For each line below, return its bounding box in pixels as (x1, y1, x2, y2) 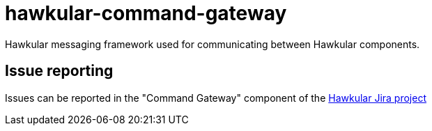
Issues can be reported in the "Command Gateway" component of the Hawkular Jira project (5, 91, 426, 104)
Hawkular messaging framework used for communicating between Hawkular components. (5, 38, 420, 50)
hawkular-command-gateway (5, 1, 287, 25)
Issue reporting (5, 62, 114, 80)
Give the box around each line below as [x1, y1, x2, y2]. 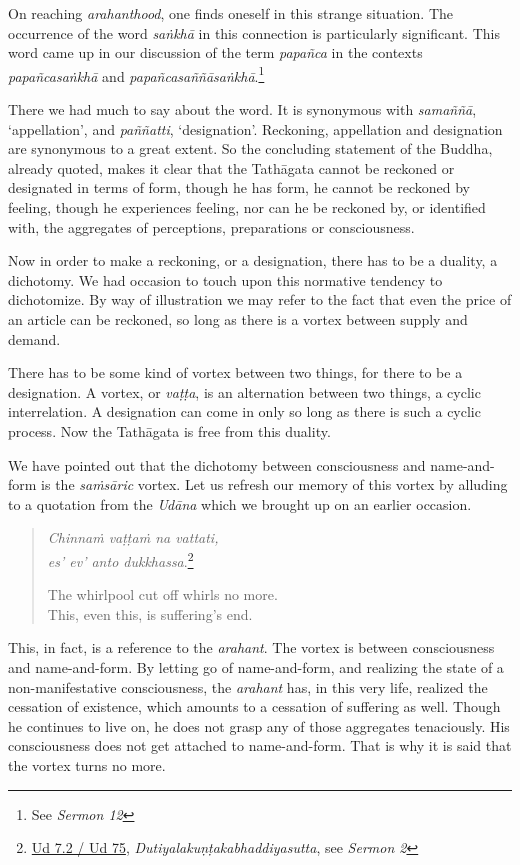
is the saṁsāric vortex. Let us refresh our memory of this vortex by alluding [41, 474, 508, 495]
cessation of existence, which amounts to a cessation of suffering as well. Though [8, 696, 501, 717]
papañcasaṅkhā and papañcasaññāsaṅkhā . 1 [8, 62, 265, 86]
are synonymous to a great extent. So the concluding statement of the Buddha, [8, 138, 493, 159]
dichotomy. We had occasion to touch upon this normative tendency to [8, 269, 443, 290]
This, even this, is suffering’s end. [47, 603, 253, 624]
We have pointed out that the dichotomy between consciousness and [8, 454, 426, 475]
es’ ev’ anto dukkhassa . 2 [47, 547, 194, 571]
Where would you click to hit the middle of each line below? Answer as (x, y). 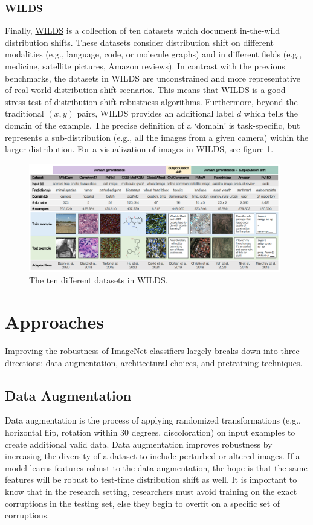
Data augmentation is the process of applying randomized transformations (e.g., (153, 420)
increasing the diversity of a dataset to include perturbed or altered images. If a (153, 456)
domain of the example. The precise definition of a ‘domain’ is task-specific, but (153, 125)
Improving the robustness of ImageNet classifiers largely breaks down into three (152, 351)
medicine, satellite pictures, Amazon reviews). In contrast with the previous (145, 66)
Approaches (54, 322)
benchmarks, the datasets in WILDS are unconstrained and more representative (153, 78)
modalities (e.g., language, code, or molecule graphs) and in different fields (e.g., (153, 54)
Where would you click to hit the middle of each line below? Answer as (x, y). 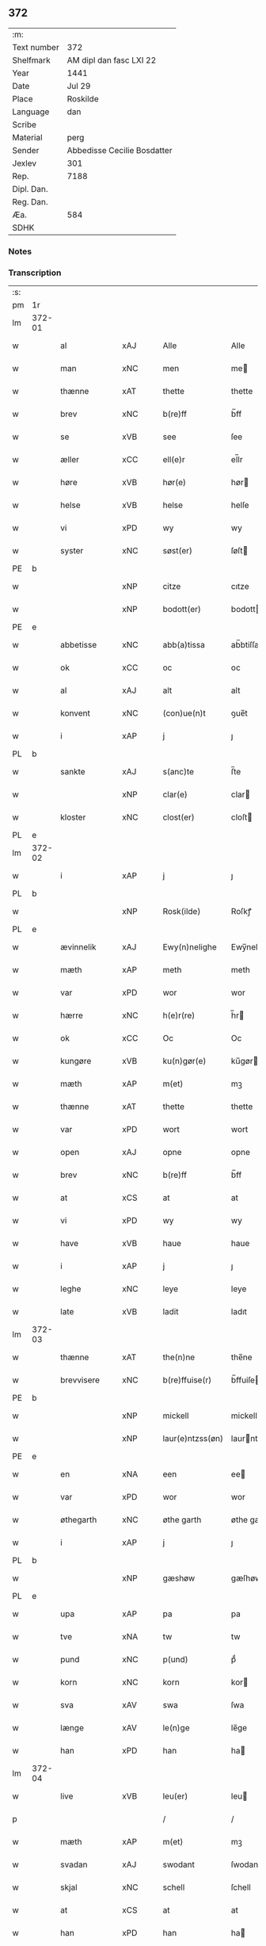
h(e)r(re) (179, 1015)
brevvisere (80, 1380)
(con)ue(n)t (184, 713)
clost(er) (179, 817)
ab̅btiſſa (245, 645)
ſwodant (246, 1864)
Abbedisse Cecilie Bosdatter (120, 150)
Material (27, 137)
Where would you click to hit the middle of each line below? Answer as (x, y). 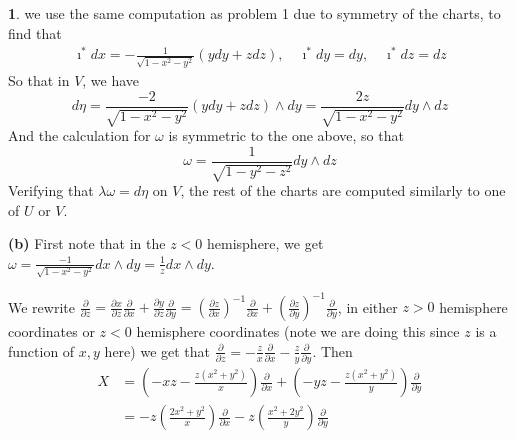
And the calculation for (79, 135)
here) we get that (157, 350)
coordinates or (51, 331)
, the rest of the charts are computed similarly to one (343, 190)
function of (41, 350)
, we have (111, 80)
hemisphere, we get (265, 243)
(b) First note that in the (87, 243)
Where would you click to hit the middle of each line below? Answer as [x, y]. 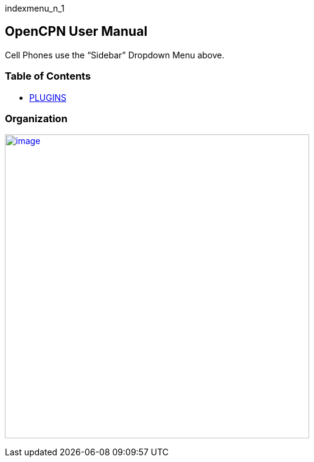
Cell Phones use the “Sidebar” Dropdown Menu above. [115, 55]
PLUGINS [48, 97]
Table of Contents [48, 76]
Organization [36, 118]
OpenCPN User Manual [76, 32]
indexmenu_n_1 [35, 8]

##########

Assignment = Any picture found in the records stays out, while everything else is copied exactly.

Output of the task =
For each line below, return its bounding box in pixels as (x1, y1, x2, y2) 
Issues can be reported in the "Command Gateway" component of the Hawkular Jira project (5, 91, 426, 104)
Hawkular messaging framework used for communicating between Hawkular components. (5, 38, 420, 50)
hawkular-command-gateway (5, 1, 287, 25)
Issue reporting (5, 62, 114, 80)
Give the box around each line below as [x1, y1, x2, y2]. 
is the saṁsāric vortex. Let us refresh our memory of this vortex by alluding [41, 474, 508, 495]
cessation of existence, which amounts to a cessation of suffering as well. Though [8, 696, 501, 717]
papañcasaṅkhā and papañcasaññāsaṅkhā . 1 [8, 62, 265, 86]
are synonymous to a great extent. So the concluding statement of the Buddha, [8, 138, 493, 159]
dichotomy. We had occasion to touch upon this normative tendency to [8, 269, 443, 290]
This, even this, is suffering’s end. [47, 603, 253, 624]
We have pointed out that the dichotomy between consciousness and [8, 454, 426, 475]
es’ ev’ anto dukkhassa . 2 [47, 547, 194, 571]
Where would you click to hit the middle of each line below? Answer as (x, y). 
Data augmentation is the process of applying randomized transformations (e.g., (153, 420)
increasing the diversity of a dataset to include perturbed or altered images. If a (153, 456)
domain of the example. The precise definition of a ‘domain’ is task-specific, but (153, 125)
Improving the robustness of ImageNet classifiers largely breaks down into three (152, 351)
medicine, satellite pictures, Amazon reviews). In contrast with the previous (145, 66)
Approaches (54, 322)
benchmarks, the datasets in WILDS are unconstrained and more representative (153, 78)
modalities (e.g., language, code, or molecule graphs) and in different fields (e.g., (153, 54)
Where would you click to hit the middle of each line below? Answer as (x, y). 
h(e)r(re) (179, 1015)
brevvisere (80, 1380)
(con)ue(n)t (184, 713)
clost(er) (179, 817)
ab̅btiſſa (245, 645)
ſwodant (246, 1864)
Abbedisse Cecilie Bosdatter (120, 150)
Material (27, 137)
Where would you click to hit the middle of each line below? Answer as (x, y). 
And the calculation for (79, 135)
here) we get that (157, 350)
coordinates or (51, 331)
, the rest of the charts are computed similarly to one (343, 190)
function of (41, 350)
, we have (111, 80)
hemisphere, we get (265, 243)
(b) First note that in the (87, 243)
Where would you click to hit the middle of each line below? Answer as [x, y]. 
Cell Phones use the “Sidebar” Dropdown Menu above. [115, 55]
PLUGINS [48, 97]
Table of Contents [48, 76]
Organization [36, 118]
OpenCPN User Manual [76, 32]
indexmenu_n_1 [35, 8]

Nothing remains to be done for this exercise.